As president, Dr. Boling and his senior staff met regularly with staff and students on each campus and organized panels of faculty and student advisors.

UT President Emeritus Joe Johnson, who worked with Dr. Boling for the state and the University since 1960, said one of Dr. Boling’s accomplishments was creating a sense of family and coordination among the University’s campuses and institutes and their faculty, students, administrators and alumni.

“Ed worked very hard at that. He had a high level of presence at the campuses and institutes as he promoted the totality of the University,” Johnson said. “He worked diligently for what was best for the University of Tennessee. He was noted for his honesty and fairness as well as what he accomplished for the University of Tennessee.”

Dr. Boling also was instrumental in providing support and growing women’s athletics at UT. He was a fan and enjoyed attending games, particularly basketball. Thompson-Boling Arena in Knoxville is named in honor of him.

“He had a vision that women could succeed on the playing field just like he had a vision they could succeed in the classroom, and he gave them the opportunity to do so,” said Lady Vols basketball coach Holly Warlick.

“He put us on a level playing field with everyone else, and he was someone who was instrumental in us having scholarships and playing basketball in the same arena as the men. He was so influential in providing the support and resources for us to succeed, and people everywhere took note of the University of Tennessee’s care and commitment for women’s sports.”

Dr. Boling’s first job out of high school was movie theater usher, and he was eventually promoted to manager at the Tennessee Theatre in downtown Knoxville. But when he discovered the janitor earned a higher salary, he got a job on the night shift at ALCOA as a cost accountant.

During his freshman year at UT, he was called to active duty in the Army in 1943 and placed in an engineering training program. His company was sent to Normandy following the invasion, and he was stationed in France and Germany.

Three years later, he returned to UT to finish his degree. Before graduation, the UT statistics department asked him to teach a course. The experience made him want to continue working at a university, but a later teaching assignment fell through and he found work for Union Carbide, which was managing Oak Ridge National Laboratory at the time for the Department of Energy.

Dr. Boling went to work for the state in 1954 when Bill Snodgrass, a former colleague at UT and state comptroller, asked him to be the state budget director for then-Gov. Frank Clement. When Buford Ellington succeeded Clement, Dr. Boling was made commissioner of finance and administration. While in Nashville, Dr. Boling earned his doctorate in education administration, and upon graduation, he was offered a job as vice president under Holt at UT.

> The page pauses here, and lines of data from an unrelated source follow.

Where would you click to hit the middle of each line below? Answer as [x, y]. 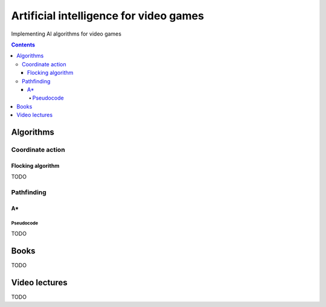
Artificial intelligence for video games [108, 16]
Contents [23, 45]
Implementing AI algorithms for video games [66, 34]
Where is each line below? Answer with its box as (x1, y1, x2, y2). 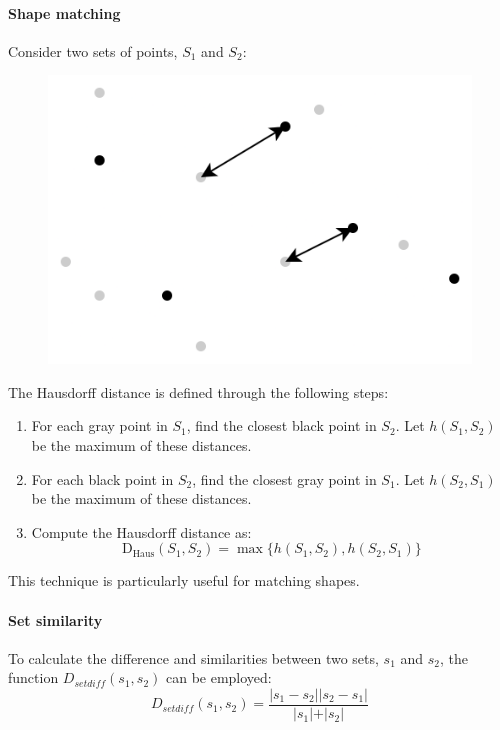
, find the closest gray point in (192, 468, 377, 489)
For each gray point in (31, 415, 168, 436)
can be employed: (165, 667, 272, 688)
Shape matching (8, 2, 121, 23)
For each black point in (31, 468, 174, 489)
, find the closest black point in (186, 415, 377, 436)
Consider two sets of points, (8, 40, 178, 61)
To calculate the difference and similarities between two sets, (8, 647, 379, 668)
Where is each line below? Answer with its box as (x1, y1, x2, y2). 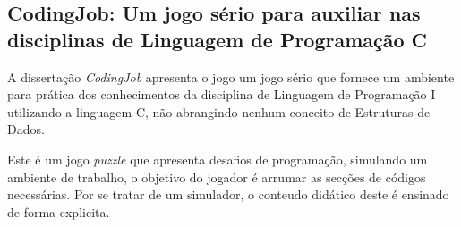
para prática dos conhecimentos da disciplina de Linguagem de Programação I (7, 85, 436, 104)
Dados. (7, 120, 45, 139)
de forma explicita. (7, 202, 110, 221)
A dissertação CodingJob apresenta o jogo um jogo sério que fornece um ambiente (7, 67, 455, 86)
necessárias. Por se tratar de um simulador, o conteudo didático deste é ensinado (7, 185, 449, 204)
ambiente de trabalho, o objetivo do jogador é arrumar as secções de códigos (7, 167, 426, 186)
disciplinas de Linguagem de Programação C (7, 25, 428, 53)
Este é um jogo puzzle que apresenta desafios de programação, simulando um (7, 149, 428, 168)
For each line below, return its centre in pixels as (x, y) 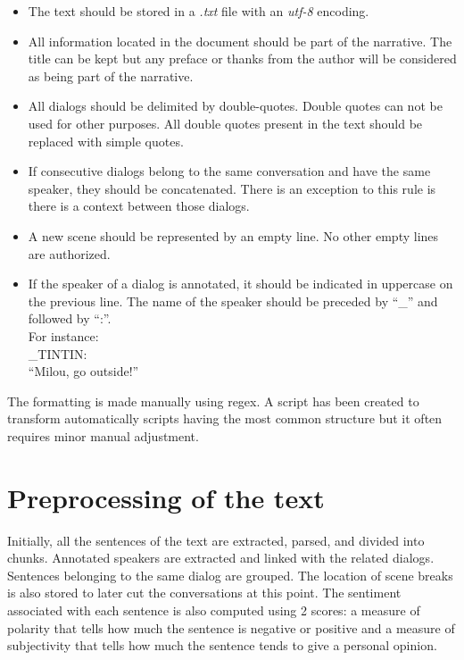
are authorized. (69, 253)
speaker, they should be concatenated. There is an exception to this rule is (232, 188)
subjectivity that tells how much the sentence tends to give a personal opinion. (222, 645)
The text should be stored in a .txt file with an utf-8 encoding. (199, 11)
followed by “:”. (70, 318)
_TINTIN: (58, 353)
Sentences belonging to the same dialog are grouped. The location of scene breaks (230, 575)
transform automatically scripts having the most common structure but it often (225, 418)
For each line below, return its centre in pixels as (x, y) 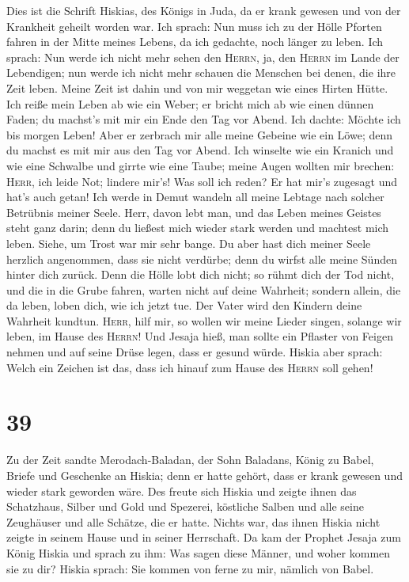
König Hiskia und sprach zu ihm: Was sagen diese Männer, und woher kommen (199, 552)
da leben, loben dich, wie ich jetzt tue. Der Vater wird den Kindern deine (184, 305)
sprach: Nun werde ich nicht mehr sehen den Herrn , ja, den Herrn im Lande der (203, 57)
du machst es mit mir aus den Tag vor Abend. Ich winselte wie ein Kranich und (200, 150)
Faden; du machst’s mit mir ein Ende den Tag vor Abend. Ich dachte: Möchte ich (204, 119)
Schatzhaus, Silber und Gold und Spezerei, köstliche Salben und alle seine (185, 506)
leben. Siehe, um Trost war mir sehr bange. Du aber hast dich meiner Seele (189, 243)
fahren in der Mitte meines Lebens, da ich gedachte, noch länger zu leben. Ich (195, 42)
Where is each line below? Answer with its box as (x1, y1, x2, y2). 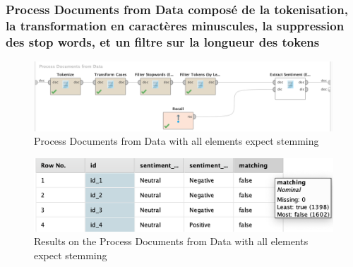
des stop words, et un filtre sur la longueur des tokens (6, 32, 320, 50)
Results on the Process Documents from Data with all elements (34, 234, 309, 249)
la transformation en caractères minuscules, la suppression (6, 16, 345, 34)
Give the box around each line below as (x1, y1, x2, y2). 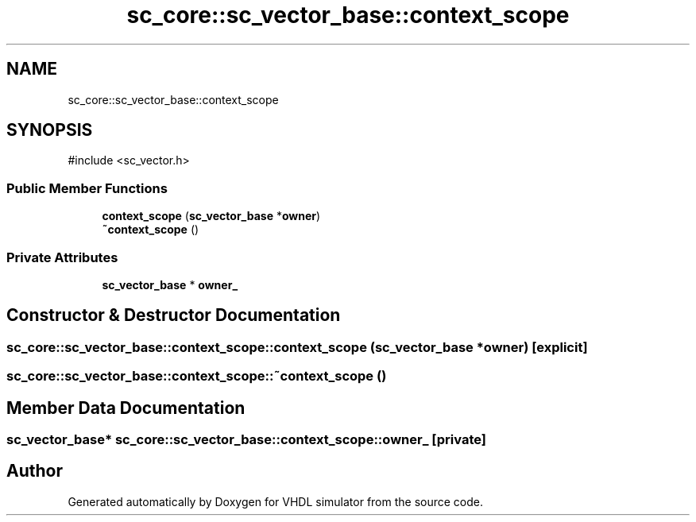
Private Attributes (6, 249, 118, 265)
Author (6, 461, 63, 481)
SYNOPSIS (6, 120, 93, 141)
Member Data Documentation (6, 397, 246, 418)
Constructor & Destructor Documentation (6, 305, 341, 326)
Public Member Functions (6, 180, 168, 196)
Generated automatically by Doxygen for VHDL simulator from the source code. (68, 494, 484, 508)
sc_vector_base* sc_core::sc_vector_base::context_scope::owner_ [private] (6, 431, 486, 447)
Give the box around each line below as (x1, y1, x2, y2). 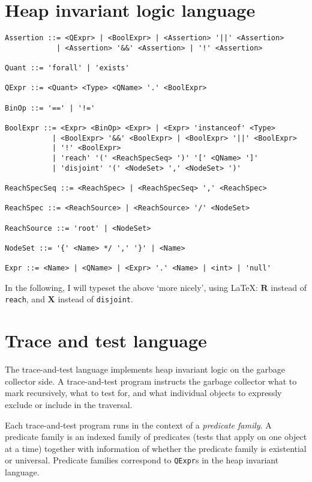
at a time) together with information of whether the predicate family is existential (5, 442, 307, 454)
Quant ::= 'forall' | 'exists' (5, 64, 130, 73)
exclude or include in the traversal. (5, 398, 133, 411)
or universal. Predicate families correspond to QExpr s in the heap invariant (5, 454, 279, 466)
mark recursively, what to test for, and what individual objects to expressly (5, 386, 282, 399)
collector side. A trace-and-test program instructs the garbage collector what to (5, 374, 297, 387)
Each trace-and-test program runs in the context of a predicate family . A (5, 418, 272, 431)
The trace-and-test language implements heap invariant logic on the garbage (5, 363, 285, 376)

As Dr. Boling wrote in a 1996 biography, “I see the building and maintaining a network of positive supporters of the University among the faculty, staff and students and among alumni, friends and corporate supporters as the central task of the presidency. In such a positive climate, faculty and staff give their best work, students are encouraged and nurtured, financial support builds, and the resulting momentum allows the University to take on ever greater tasks and do them well.”

Dr. Boling served on numerous educational, corporate and civic boards such as the American College Testing Program, Southern Regional Education Board, CSX, North American Philips, the Greater Knoxville Chamber of Commerce, the Knoxville Symphony Society and the East Tennessee Discovery Center.

Boling is survived by his wife Carolyn; three sons Mark, Brian and Stephen; and six grandchildren.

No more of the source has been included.